Why is adoption SOOOOO expensive? The wife and I have discussed adopting a little girl for years, but the expenses can be prohibitive.


----------



## drapetomaniac (Jan 17, 2010)

We have friends who have had their twin nieces almost since birth, and its still prohibitively expensive to make it formal.


----------



## JTM (Jan 20, 2010)

how much are we talkin about and what does it go to?


----------



## Wingnut (Jan 20, 2010)

check with Hope Cottage in Dallas...


----------



## owls84 (Jan 25, 2010)

I have two friends that can't have children and they quoted $40,000.00. That to me is stupid. They are saving for it. Its sad.


----------



## RedTemplar (Jan 25, 2010)

owls84 said:


> I have two friends that can't have children and they quoted $40,000.00. That to me is stupid. They are saving for it. Its sad.


 
This is a policy that is impractical, unethical,and immoral. I wish I could say that it is also illegal. How can we as Masons "cheerfully conform" to a law or a governmental sanction as this?


----------



## Blake Bowden (Jan 26, 2010)

Maybe the focus is on lining pockets, not what's best for the kids.


----------



## Wingnut (Jan 27, 2010)

dont forget there is also a cost to the agency to do investigations and in some cases house the child or pay for foster care until a family is found.


----------



## drapetomaniac (Jan 27, 2010)

I think the cost is an ugly thing - but I have to admit, if all of those repeated investigations weren't done, the moment something bad happened there would be a firestorm.  Chances are, they are in response to firestorms.

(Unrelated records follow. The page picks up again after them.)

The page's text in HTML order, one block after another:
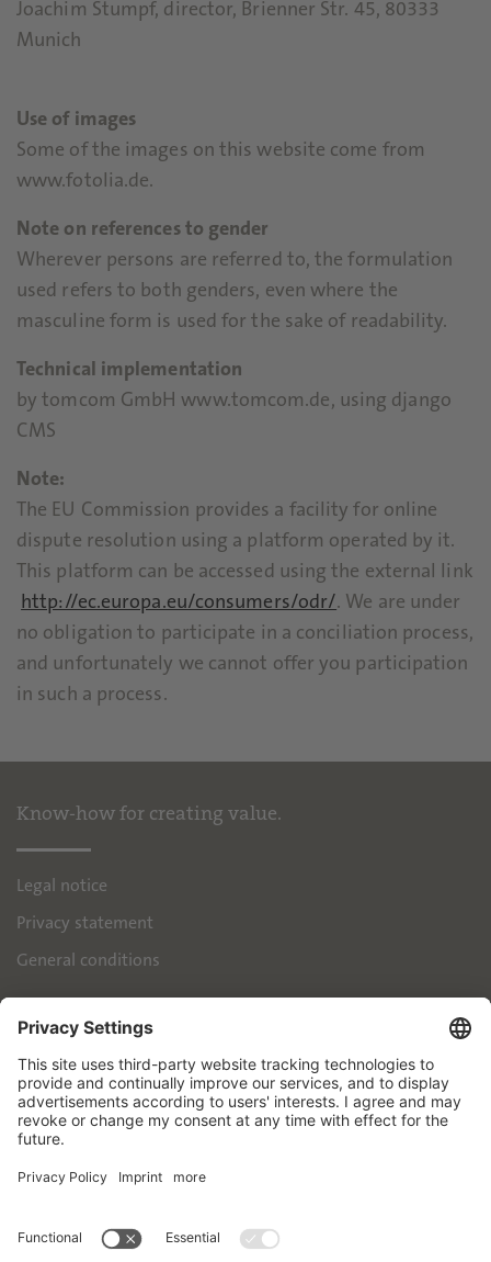
Joachim Stumpf, director, Brienner Str. 45, 80333
Munich
Use of images
Some of the images on this website come from
www.fotolia.de.
Note on references to gender
Wherever persons are referred to, the formulation
used refers to both genders, even where the
masculine form is used for the sake of readability.
Technical implementation
by tomcom GmbH www.tomcom.de, using django
CMS
Note:
The EU Commission provides a facility for online
dispute resolution using a platform operated by it.
This platform can be accessed using the external link
http://ec.europa.eu/consumers/odr/. We are under
no obligation to participate in a conciliation process,
and unfortunately we cannot offer you participation
in such a process.
Know-how for creating value.
Legal notice
Privacy statement
General conditions
IPH
Handelsimmobilien GmbH
80333 München
+49 89 55118-145

I think this falls in the category of what the state/community should pay for.

I'm not sure about the structure of Orphanages or if they even still exist, but if we pay for those, there's a cost analysis to be done on lowering the cost.  Ignoring "business" I'd subsidize  it anyway, because the child is a child and because they are a future adult, worker, contributor.  Then again, I'm damn near a socialist.


----------